Regression-to-the-mean example. A one-shot UNet removes noise but also smooths fine structures; the iterative diffusion-style result preserves more local detail in this illustration.

Pixel-Space Setup

The project began in pixel space. The initial intuition was to define a sequence of progressively degraded observations and train a restoration model directly on image intensities. If \(x_0\) is the clean image and \(n\) is a noise or haze endpoint, one simple forward process can be written as:

\[ x_t = (1 - \alpha_t)x_0 + \alpha_t n, \qquad \alpha_t \in [0, 1], \qquad t = 0,\ldots,T. \]

A restoration network can then be trained to predict the clean image from any degradation level:

\[ \mathcal{L}_{R}^{\mathrm{pixel}}(\theta) = \mathbb{E}_{x,t} \left[ \left\lVert x_0 - R_{\theta}(x_t, t) \right\rVert_2^2 \right]. \]

For synthetic noise this kind of iterative path is easy to define. For real widefield haze it is harder, because the degradation operator is not known analytically and may depend on microscope configuration, sample geometry, and acquisition settings.

At this stage, everything still lived in image space:

\[ x_t \xrightarrow{R_{\theta}^{\mathrm{pixel}}(\cdot,t)} \hat{x}_{0|t}. \]

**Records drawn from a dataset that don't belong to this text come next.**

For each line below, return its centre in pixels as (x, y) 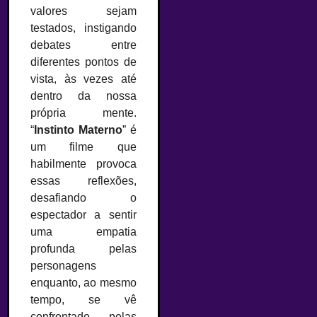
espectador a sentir (83, 215)
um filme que (83, 147)
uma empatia (83, 232)
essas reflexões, (83, 181)
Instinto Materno (78, 130)
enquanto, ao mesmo (83, 283)
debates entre (83, 45)
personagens (63, 266)
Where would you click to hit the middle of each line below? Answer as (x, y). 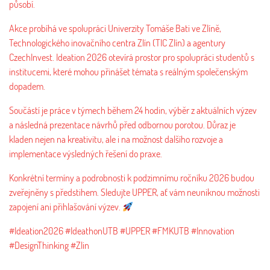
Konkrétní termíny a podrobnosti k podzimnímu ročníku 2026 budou (132, 177)
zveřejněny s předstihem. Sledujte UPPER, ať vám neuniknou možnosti (134, 192)
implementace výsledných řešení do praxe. (86, 153)
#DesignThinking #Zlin (49, 245)
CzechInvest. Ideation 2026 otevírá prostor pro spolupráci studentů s (132, 57)
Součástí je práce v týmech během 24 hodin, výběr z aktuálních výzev (133, 110)
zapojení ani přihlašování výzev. (66, 206)
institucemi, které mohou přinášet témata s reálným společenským (128, 71)
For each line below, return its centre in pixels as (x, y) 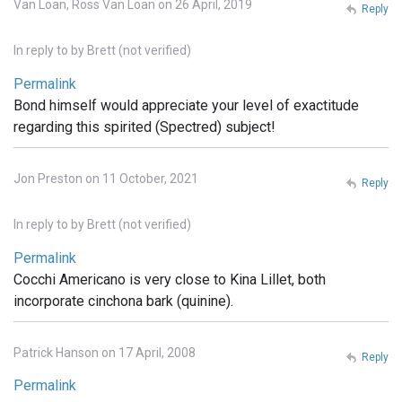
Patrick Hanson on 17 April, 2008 (105, 352)
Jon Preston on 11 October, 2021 (106, 178)
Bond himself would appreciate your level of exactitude (186, 105)
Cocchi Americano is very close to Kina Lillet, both (170, 279)
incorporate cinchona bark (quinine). (123, 301)
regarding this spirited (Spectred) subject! (144, 127)
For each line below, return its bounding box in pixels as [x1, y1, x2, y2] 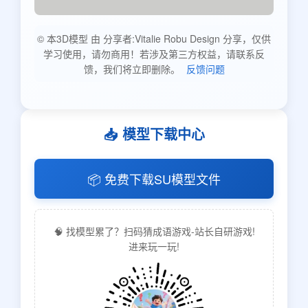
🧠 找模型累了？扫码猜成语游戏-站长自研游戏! [53, 224, 255, 239]
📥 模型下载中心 [103, 124, 205, 144]
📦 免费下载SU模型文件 [87, 170, 221, 188]
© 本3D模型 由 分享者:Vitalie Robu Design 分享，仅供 [37, 32, 271, 46]
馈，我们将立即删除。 [83, 62, 183, 76]
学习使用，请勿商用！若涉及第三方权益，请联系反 [43, 47, 265, 61]
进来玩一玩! [129, 239, 179, 254]
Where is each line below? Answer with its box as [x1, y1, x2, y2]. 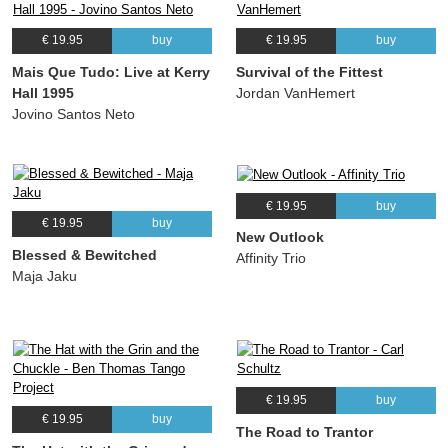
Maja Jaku [12, 268, 77, 285]
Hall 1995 [12, 84, 74, 101]
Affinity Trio [236, 250, 306, 267]
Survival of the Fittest [236, 63, 383, 80]
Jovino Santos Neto [12, 105, 135, 122]
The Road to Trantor [236, 423, 373, 440]
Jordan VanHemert [236, 84, 355, 101]
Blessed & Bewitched [12, 247, 157, 264]
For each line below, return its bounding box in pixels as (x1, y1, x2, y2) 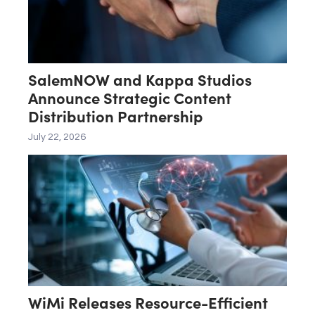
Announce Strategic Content (28, 86, 231, 109)
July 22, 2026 (28, 132, 86, 143)
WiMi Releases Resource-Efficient (28, 291, 268, 314)
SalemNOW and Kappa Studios (28, 68, 252, 91)
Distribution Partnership (28, 105, 203, 127)
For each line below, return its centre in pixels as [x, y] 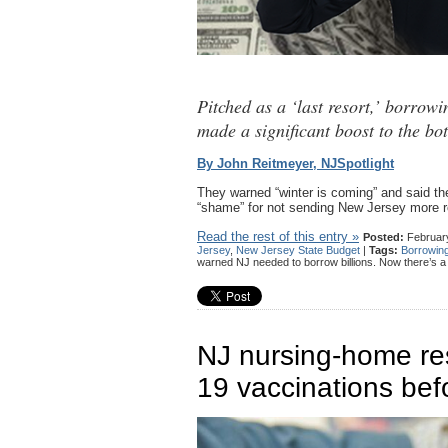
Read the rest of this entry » [278, 237]
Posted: [383, 237]
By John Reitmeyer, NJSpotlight [295, 164]
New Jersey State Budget [298, 250]
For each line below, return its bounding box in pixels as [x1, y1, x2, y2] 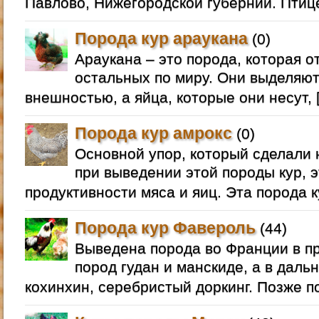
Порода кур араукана [75, 28, 248, 48]
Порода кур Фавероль [75, 218, 256, 237]
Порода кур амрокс [75, 123, 232, 142]
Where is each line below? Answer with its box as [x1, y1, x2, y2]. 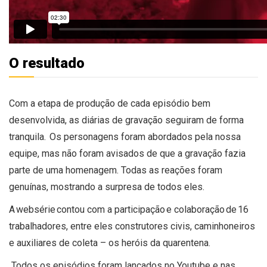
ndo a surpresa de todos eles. [80, 181, 206, 193]
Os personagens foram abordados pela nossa [49, 131, 241, 143]
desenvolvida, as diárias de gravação [9, 114, 163, 126]
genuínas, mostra [9, 181, 80, 193]
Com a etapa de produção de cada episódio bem [9, 98, 210, 110]
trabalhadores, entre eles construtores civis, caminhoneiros [9, 221, 255, 232]
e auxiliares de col [9, 237, 85, 249]
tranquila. [9, 131, 49, 143]
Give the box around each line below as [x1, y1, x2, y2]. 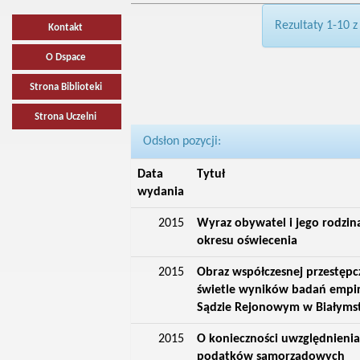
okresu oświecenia [196, 235, 297, 247]
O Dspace [45, 52, 86, 63]
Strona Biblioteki [29, 82, 102, 92]
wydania [137, 186, 184, 198]
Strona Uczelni [35, 112, 97, 122]
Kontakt [48, 22, 84, 33]
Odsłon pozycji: [142, 135, 221, 148]
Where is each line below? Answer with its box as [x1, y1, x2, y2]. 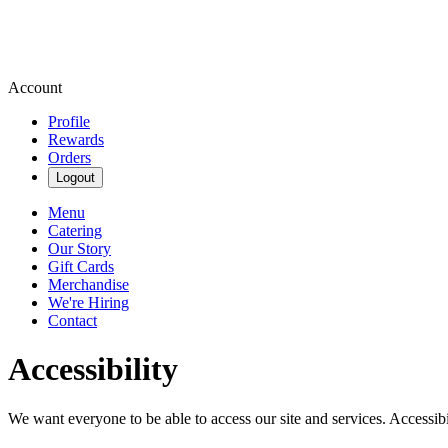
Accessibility [8, 351, 178, 388]
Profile [48, 113, 90, 130]
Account [8, 79, 62, 96]
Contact [48, 312, 97, 329]
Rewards [48, 131, 104, 148]
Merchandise [48, 276, 129, 293]
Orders [48, 149, 91, 166]
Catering [48, 222, 102, 239]
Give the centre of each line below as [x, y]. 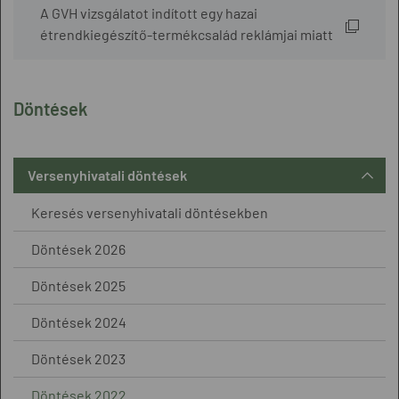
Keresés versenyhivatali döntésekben [150, 213]
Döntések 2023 [78, 359]
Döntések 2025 [78, 286]
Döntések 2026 [78, 249]
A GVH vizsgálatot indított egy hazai [149, 13]
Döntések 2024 [79, 322]
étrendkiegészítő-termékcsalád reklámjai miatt [187, 35]
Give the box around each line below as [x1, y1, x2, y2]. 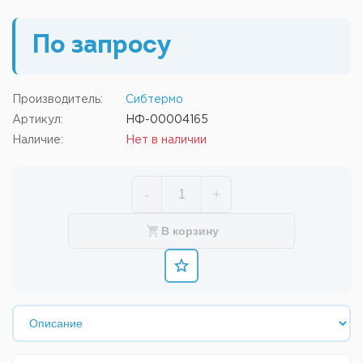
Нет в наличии [126, 135, 207, 145]
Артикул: [12, 115, 63, 125]
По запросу [32, 33, 172, 59]
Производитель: [12, 95, 103, 105]
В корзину [160, 224, 219, 237]
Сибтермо [126, 95, 183, 105]
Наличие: [12, 135, 63, 145]
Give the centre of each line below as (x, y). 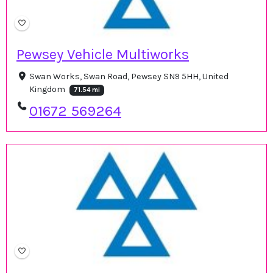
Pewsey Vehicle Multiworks (103, 55)
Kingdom (48, 90)
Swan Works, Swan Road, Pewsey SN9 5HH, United (129, 77)
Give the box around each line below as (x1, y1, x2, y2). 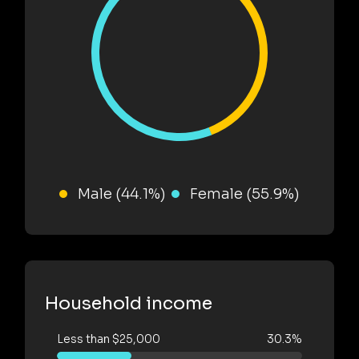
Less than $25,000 (57, 331, 160, 346)
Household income (45, 292, 212, 314)
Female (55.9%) (189, 184, 300, 203)
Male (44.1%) (78, 184, 167, 203)
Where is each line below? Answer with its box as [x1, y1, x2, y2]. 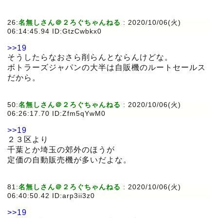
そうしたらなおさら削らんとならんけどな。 [7, 53, 173, 62]
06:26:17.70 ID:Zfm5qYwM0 [7, 109, 106, 118]
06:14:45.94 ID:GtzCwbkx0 [7, 27, 102, 36]
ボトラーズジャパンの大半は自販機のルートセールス [7, 63, 206, 72]
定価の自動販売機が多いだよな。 [7, 156, 131, 164]
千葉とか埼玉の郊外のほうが [7, 145, 115, 154]
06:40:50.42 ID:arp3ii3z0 [7, 192, 95, 200]
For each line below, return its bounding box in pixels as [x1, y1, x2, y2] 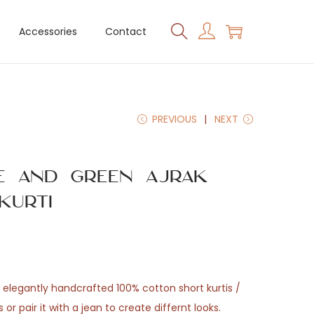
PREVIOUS [152, 112, 197, 126]
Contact [105, 25, 146, 39]
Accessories [19, 25, 77, 39]
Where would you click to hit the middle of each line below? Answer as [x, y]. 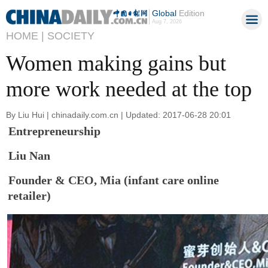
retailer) [29, 195]
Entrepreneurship [55, 131]
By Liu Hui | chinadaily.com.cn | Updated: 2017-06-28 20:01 [118, 115]
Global [164, 13]
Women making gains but [116, 63]
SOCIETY [71, 36]
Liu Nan [30, 155]
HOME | [25, 36]
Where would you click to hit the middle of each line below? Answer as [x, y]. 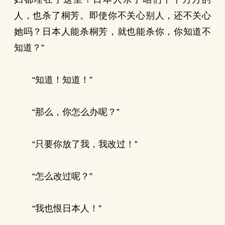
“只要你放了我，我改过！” [76, 144]
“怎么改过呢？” [53, 176]
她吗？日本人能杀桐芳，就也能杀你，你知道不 [113, 32]
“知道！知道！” [53, 80]
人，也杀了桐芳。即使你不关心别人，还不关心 [113, 16]
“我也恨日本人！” [58, 208]
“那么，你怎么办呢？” [67, 112]
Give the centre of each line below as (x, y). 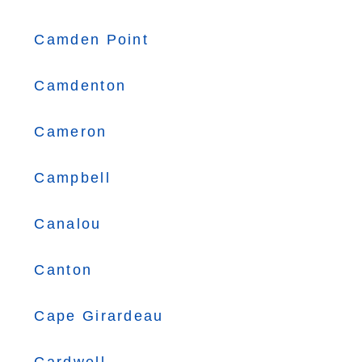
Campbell (72, 178)
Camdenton (80, 86)
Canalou (68, 224)
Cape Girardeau (99, 316)
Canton (63, 270)
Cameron (71, 132)
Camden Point (92, 40)
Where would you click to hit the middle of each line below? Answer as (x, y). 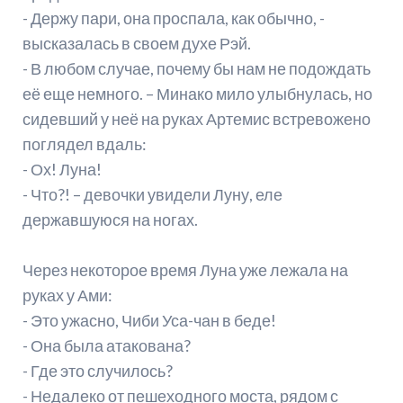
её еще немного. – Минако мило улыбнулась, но (197, 94)
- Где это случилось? (97, 371)
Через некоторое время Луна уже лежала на (185, 270)
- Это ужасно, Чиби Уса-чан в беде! (149, 321)
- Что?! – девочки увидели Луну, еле (152, 195)
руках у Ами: (67, 296)
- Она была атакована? (106, 346)
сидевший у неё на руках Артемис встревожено (196, 119)
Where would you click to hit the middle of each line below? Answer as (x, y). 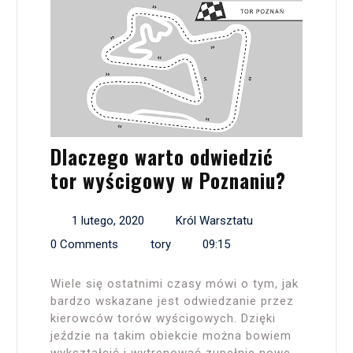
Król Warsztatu (214, 220)
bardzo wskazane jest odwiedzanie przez (172, 301)
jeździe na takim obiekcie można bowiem (171, 335)
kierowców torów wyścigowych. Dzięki (163, 318)
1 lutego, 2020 (108, 220)
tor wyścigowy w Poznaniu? (168, 180)
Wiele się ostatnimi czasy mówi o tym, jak (175, 283)
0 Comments (84, 244)
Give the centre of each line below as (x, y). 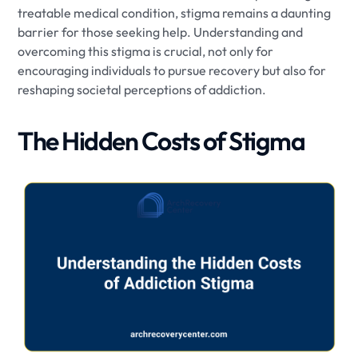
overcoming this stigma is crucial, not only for (146, 51)
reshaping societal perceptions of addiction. (142, 89)
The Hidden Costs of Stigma (161, 141)
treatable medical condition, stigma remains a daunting (175, 13)
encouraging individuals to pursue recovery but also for (172, 70)
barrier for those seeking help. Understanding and (161, 32)
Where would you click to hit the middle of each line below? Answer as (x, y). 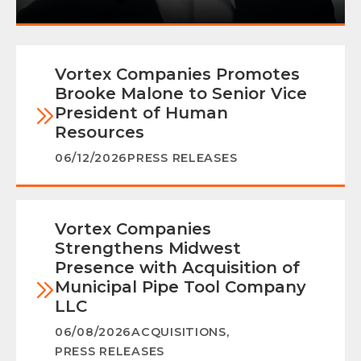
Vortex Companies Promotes (177, 75)
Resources (100, 133)
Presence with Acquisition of (177, 268)
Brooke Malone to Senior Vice (181, 94)
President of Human (141, 113)
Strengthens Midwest (148, 249)
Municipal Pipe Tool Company (180, 287)
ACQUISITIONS (179, 332)
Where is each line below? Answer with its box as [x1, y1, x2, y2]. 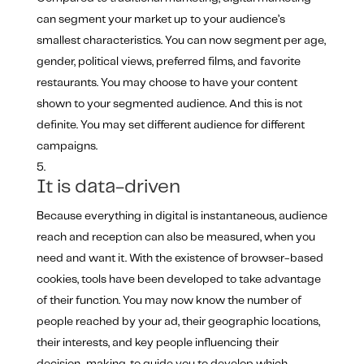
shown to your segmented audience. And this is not [36, 98, 302, 110]
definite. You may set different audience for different [36, 119, 305, 132]
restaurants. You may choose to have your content [36, 77, 297, 89]
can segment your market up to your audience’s [36, 14, 285, 26]
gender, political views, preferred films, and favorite [36, 56, 301, 68]
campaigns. [36, 141, 97, 153]
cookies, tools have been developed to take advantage [36, 274, 321, 286]
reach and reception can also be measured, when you [36, 232, 315, 244]
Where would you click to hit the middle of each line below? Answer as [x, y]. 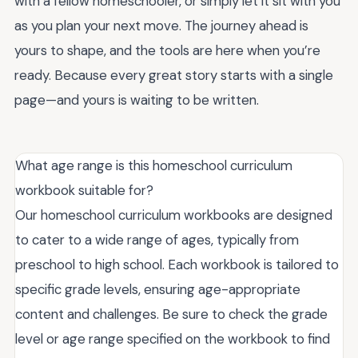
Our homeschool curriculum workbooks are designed [174, 215]
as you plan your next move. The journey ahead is [161, 25]
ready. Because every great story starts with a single [174, 75]
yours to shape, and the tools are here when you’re [167, 50]
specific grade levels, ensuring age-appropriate [158, 289]
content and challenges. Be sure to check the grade [171, 314]
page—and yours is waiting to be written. [137, 99]
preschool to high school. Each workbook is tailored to [177, 264]
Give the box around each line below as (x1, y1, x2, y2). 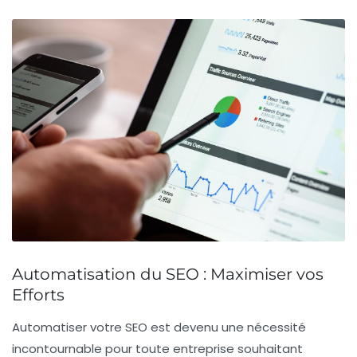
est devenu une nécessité (147, 318, 306, 335)
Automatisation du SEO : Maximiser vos (12, 264, 324, 284)
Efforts (12, 284, 65, 304)
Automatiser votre (12, 318, 125, 335)
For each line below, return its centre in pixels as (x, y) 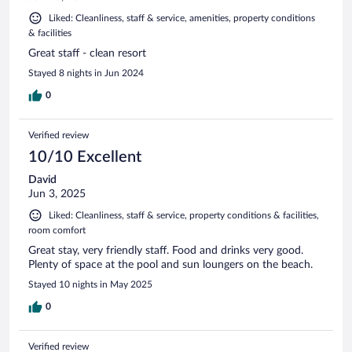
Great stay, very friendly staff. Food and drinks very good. (166, 250)
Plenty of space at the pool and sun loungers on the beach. (170, 264)
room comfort (57, 230)
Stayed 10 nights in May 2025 (90, 284)
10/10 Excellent (85, 157)
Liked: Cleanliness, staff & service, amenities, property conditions (182, 18)
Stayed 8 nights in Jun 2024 (86, 73)
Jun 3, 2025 (57, 194)
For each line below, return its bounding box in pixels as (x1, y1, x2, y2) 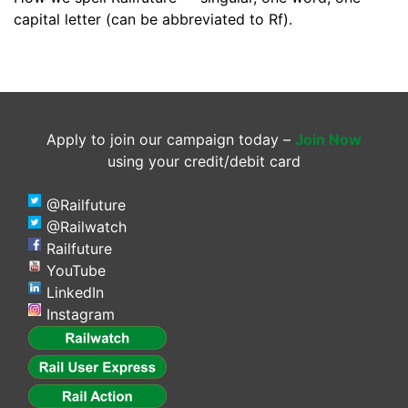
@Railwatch (46, 218, 127, 237)
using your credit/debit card (107, 152, 301, 171)
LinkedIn (46, 283, 104, 302)
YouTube (46, 261, 106, 280)
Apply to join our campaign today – (46, 130, 295, 149)
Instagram (46, 305, 115, 324)
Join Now (295, 130, 362, 149)
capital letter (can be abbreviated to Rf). (14, 10, 292, 29)
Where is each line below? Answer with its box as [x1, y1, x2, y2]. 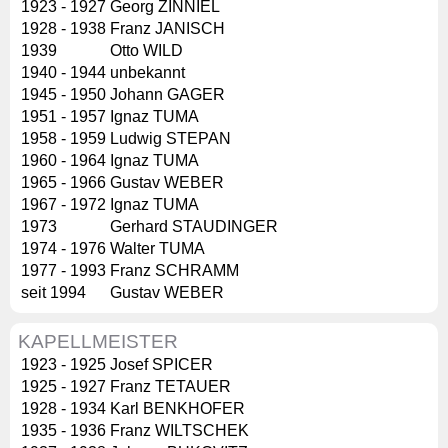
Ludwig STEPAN [110, 130, 231, 148]
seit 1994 [21, 284, 86, 302]
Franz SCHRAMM [110, 262, 239, 280]
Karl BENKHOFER [110, 400, 245, 418]
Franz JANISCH [110, 20, 225, 38]
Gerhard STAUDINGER [110, 218, 278, 236]
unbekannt [110, 64, 185, 82]
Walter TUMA [110, 240, 205, 258]
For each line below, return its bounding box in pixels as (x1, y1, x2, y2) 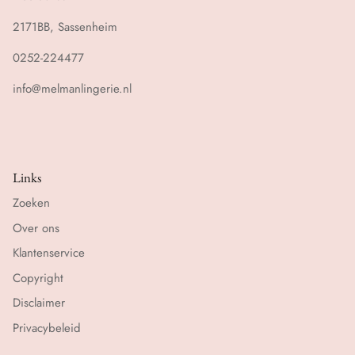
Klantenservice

This gave a clean first setup for asking whether iterative restoration could avoid the regression-to-the-mean behavior of one-shot supervised restoration.

Step-Wise Hazy Data

The project therefore used two sources of step-wise degraded data. First, a simulator produced synthetic line structures under increasing haze by changing the pinhole setting. This gave controlled pairs across degradation levels.

Synthetic microscopy simulator examples: simulated line data, low haze, and high haze.

Second, real microscope acquisitions were made by imaging the same field of view while progressively opening the pinhole. Smaller pinholes gave cleaner confocal-like images; larger pinholes introduced stronger out-of-focus haze.

Real microscopy acquisition sequence: increasing pinhole diameter introduces more haze.

Pixel-Space Baseline Result

The first comparison used direct pixel-space baselines as the reference point. A UNet was trained to map degraded images \(x_{t \in [1,T]}\) to the clean endpoint \(x_0\), and HDN was used as a stronger generative baseline. These models operated in one step:

\[ \hat{x}_0 = R_{\theta}^{\mathrm{pixel}}(x_t,t). \]

This result made the main tension clear. The one-shot baselines were strong in PSNR, but the restoration objective still encouraged conditional averaging. In the plot below, the horizontal UNet and HDN lines are the pixel-space reference performance; the iterative curves are the later experiments discussed after the latent-space setup. The next question was whether an iterative formulation could preserve more structure without drifting away from the data distribution.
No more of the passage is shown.